Task objective »
Do not copy the pictures. Write out the lines from the start of the entries through the line containing "significantly affects the".

[Stored entries]
((

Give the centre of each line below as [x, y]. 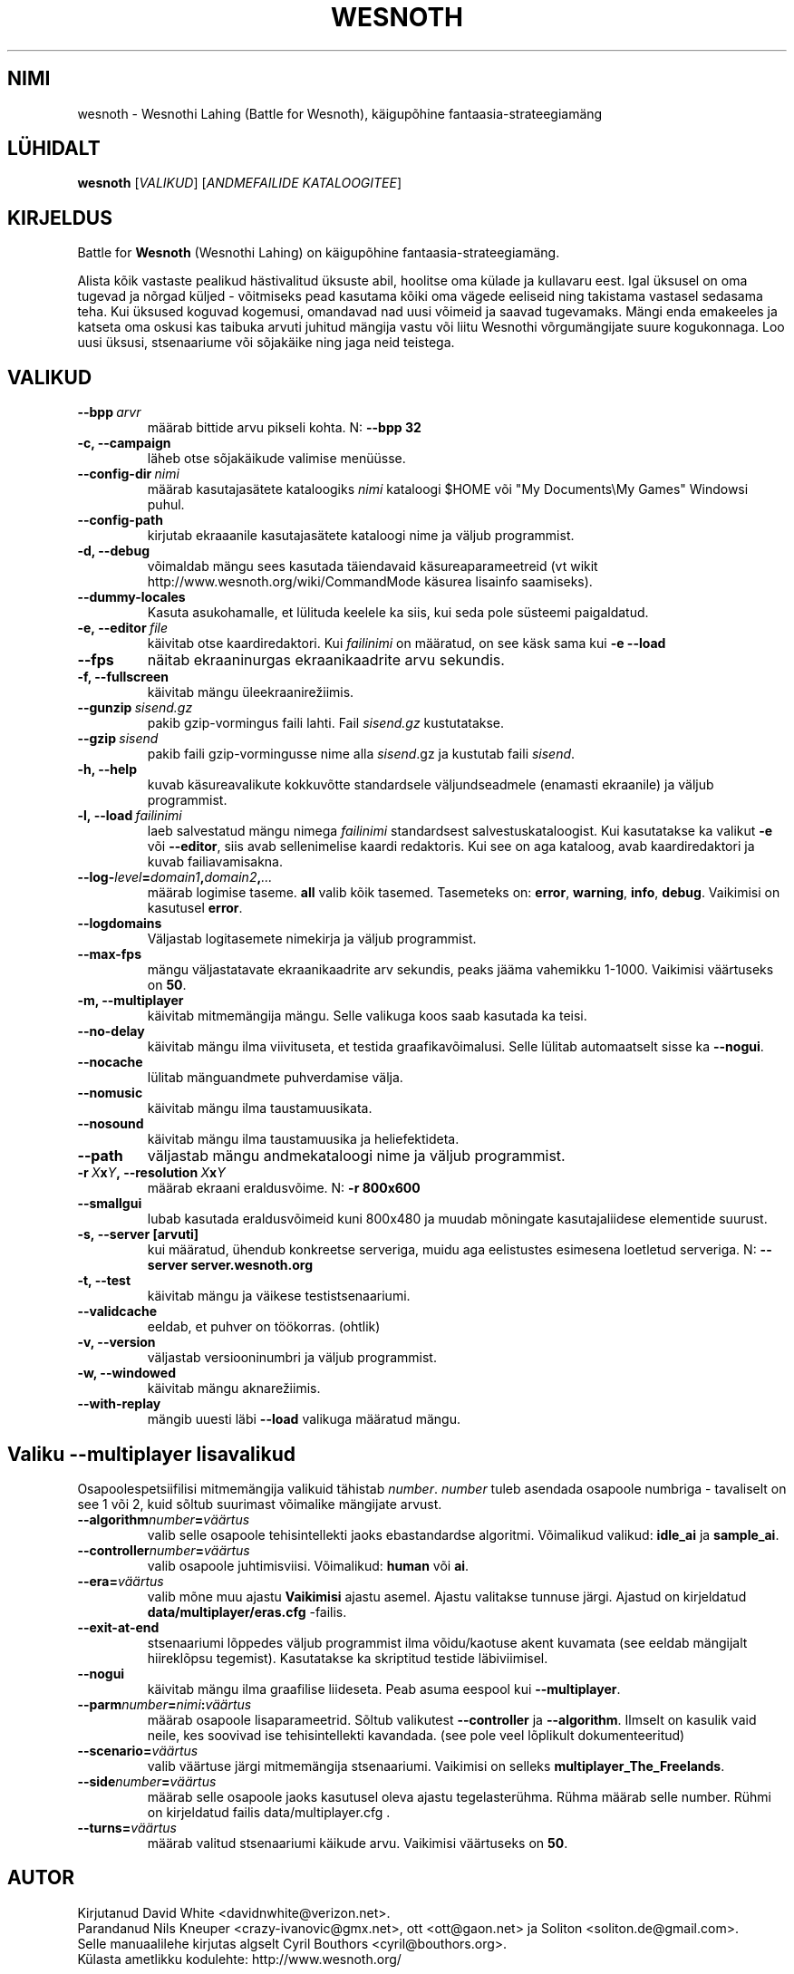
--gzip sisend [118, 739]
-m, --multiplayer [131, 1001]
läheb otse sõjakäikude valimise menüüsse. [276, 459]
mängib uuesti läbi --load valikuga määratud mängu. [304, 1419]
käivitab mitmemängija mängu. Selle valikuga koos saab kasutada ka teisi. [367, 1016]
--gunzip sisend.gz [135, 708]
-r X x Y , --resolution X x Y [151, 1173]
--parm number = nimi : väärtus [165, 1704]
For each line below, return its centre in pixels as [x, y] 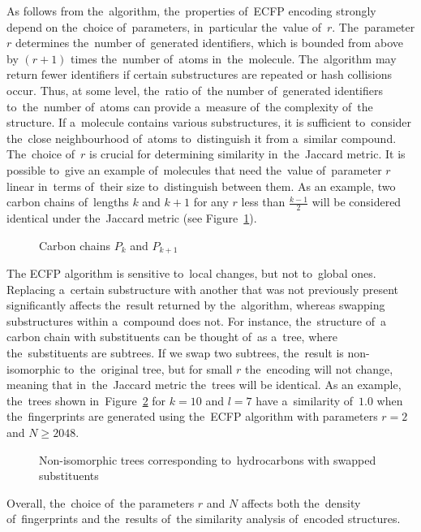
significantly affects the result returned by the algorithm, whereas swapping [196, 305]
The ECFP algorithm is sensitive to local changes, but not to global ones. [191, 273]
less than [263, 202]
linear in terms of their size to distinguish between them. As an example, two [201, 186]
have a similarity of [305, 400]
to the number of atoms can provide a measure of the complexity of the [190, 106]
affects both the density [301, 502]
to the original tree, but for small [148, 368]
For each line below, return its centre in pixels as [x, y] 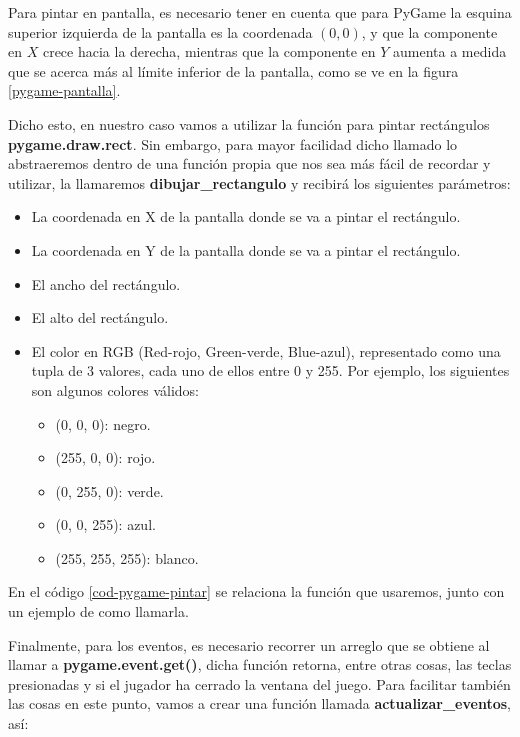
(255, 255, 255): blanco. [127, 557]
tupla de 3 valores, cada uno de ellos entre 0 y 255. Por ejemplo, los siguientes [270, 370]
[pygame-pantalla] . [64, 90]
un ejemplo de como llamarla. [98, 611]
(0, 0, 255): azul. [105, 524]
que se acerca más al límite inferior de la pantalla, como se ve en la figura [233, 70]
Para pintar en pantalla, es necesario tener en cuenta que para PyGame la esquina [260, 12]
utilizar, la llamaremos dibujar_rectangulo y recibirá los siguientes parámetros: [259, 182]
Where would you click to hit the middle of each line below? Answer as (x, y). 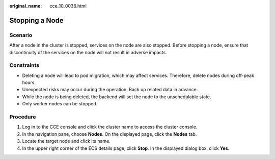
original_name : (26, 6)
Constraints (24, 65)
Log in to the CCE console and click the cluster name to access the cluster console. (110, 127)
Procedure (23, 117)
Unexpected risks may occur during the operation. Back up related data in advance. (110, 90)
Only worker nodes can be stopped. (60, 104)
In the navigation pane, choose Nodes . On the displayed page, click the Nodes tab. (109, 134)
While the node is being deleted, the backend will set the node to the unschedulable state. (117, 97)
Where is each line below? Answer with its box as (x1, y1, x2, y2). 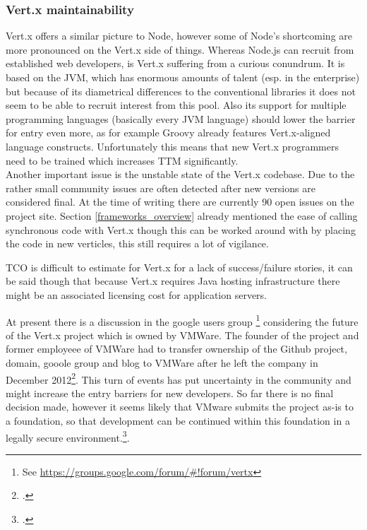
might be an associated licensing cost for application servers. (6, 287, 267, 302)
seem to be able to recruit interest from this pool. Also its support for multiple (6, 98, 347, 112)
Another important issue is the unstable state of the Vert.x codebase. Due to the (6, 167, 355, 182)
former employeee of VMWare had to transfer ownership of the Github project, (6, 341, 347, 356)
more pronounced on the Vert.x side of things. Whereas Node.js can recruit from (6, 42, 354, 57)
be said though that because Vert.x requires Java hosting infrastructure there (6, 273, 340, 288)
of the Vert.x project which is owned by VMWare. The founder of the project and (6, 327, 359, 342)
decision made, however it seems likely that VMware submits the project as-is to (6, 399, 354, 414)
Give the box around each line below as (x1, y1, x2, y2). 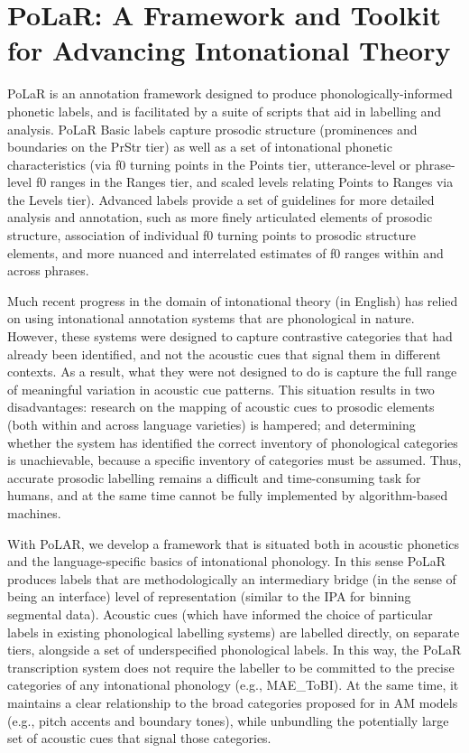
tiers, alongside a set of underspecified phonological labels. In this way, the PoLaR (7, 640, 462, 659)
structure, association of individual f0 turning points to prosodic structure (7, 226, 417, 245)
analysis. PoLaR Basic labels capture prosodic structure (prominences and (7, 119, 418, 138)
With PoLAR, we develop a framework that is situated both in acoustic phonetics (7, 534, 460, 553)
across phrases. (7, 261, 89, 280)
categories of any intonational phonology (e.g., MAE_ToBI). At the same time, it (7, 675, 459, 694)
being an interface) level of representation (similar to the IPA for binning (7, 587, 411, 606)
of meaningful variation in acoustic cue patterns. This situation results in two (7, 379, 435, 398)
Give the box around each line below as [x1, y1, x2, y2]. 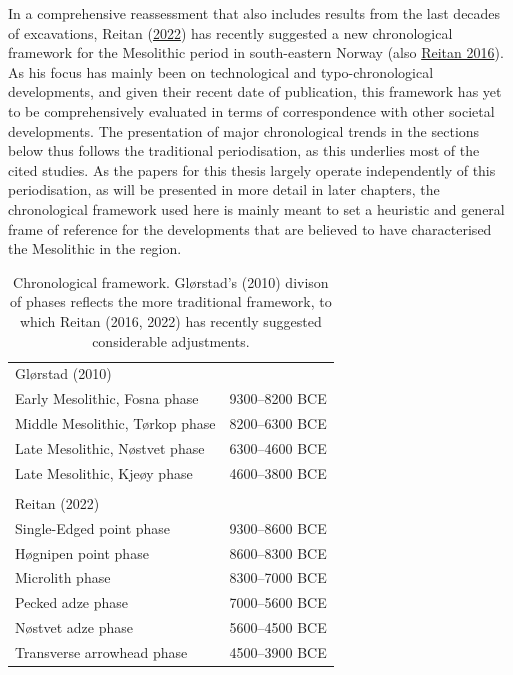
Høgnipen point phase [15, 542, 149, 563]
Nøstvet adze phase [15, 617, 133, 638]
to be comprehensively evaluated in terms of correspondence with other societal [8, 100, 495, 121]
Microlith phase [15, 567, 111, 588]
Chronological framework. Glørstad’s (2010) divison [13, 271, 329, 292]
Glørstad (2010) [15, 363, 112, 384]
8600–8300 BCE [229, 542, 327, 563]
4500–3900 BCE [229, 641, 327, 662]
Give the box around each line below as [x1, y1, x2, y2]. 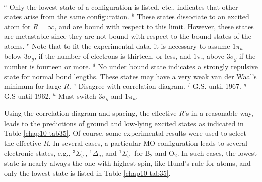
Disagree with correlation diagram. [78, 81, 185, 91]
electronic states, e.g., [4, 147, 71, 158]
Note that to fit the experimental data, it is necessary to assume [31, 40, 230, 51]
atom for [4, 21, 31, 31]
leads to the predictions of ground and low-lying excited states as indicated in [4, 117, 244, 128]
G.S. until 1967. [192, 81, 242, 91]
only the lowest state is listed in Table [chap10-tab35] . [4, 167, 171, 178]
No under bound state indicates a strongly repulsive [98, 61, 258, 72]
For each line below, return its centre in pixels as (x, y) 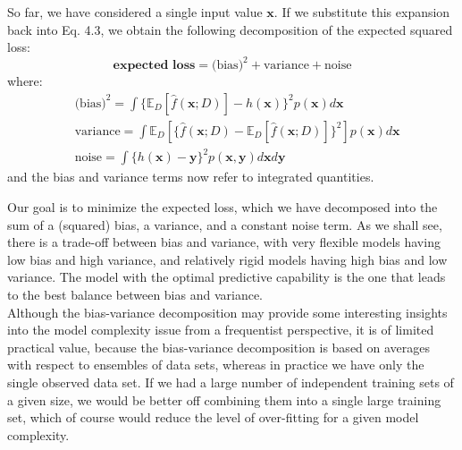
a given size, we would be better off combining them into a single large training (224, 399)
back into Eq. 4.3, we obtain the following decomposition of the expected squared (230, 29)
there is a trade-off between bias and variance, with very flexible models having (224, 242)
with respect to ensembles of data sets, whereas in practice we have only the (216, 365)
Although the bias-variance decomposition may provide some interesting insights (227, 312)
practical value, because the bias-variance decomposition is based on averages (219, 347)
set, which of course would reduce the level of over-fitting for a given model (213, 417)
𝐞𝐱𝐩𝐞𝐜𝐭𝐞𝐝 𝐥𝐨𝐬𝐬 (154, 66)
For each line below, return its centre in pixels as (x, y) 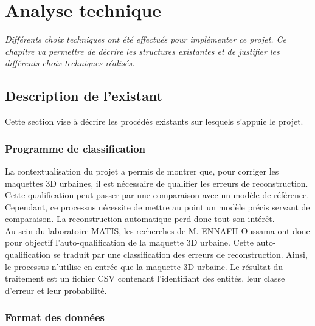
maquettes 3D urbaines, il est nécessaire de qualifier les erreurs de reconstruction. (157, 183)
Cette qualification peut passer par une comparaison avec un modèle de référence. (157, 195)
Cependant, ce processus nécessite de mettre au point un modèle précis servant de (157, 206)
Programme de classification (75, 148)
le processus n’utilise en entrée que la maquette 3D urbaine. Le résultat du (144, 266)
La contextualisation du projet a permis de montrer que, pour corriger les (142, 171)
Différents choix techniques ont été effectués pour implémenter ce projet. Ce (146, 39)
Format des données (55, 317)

))

Answer for the task »
Give the centre of each line below as [x, y]. 
--gzip sisend [118, 739]
-m, --multiplayer [131, 1001]
läheb otse sõjakäikude valimise menüüsse. [276, 459]
mängib uuesti läbi --load valikuga määratud mängu. [304, 1419]
käivitab mitmemängija mängu. Selle valikuga koos saab kasutada ka teisi. [367, 1016]
--gunzip sisend.gz [135, 708]
-r X x Y , --resolution X x Y [151, 1173]
--parm number = nimi : väärtus [165, 1704]
For each line below, return its centre in pixels as [x, y] 
significantly affects the result returned by the algorithm, whereas swapping [196, 305]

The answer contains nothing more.